═════ Dataset records
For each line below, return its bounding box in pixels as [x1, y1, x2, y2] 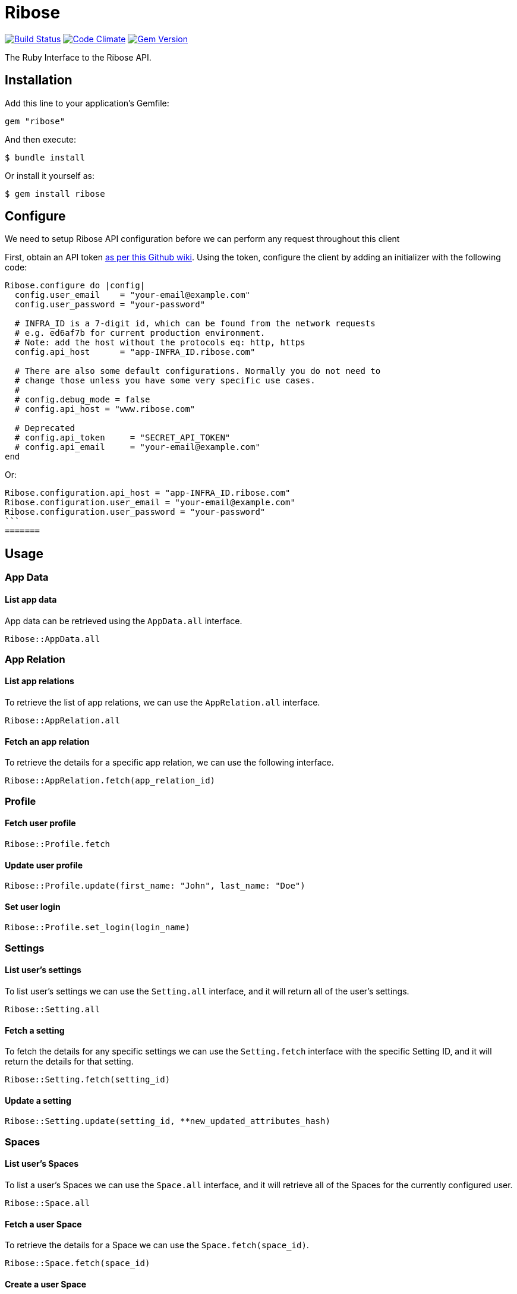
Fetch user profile [5, 818, 76, 829]
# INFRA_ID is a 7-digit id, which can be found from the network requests [14, 319, 376, 329]
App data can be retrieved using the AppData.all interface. [5, 615, 242, 626]
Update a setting [5, 1095, 71, 1106]
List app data [5, 594, 57, 605]
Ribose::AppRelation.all [5, 716, 120, 726]
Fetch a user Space [5, 1219, 82, 1229]
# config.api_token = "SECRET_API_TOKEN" [14, 433, 231, 443]
══════════
### Work order
Repeat each line of the material, unaltered, from the first through the line with "List app data [5, 594, 57, 605]", and include no pictures.

### Output for this task
For each line below, return its bounding box in pixels as [x1, y1, x2, y2] 
Fetch user profile [5, 818, 76, 829]
# INFRA_ID is a 7-digit id, which can be found from the network requests [14, 319, 376, 329]
App data can be retrieved using the AppData.all interface. [5, 615, 242, 626]
Update a setting [5, 1095, 71, 1106]
List app data [5, 594, 57, 605]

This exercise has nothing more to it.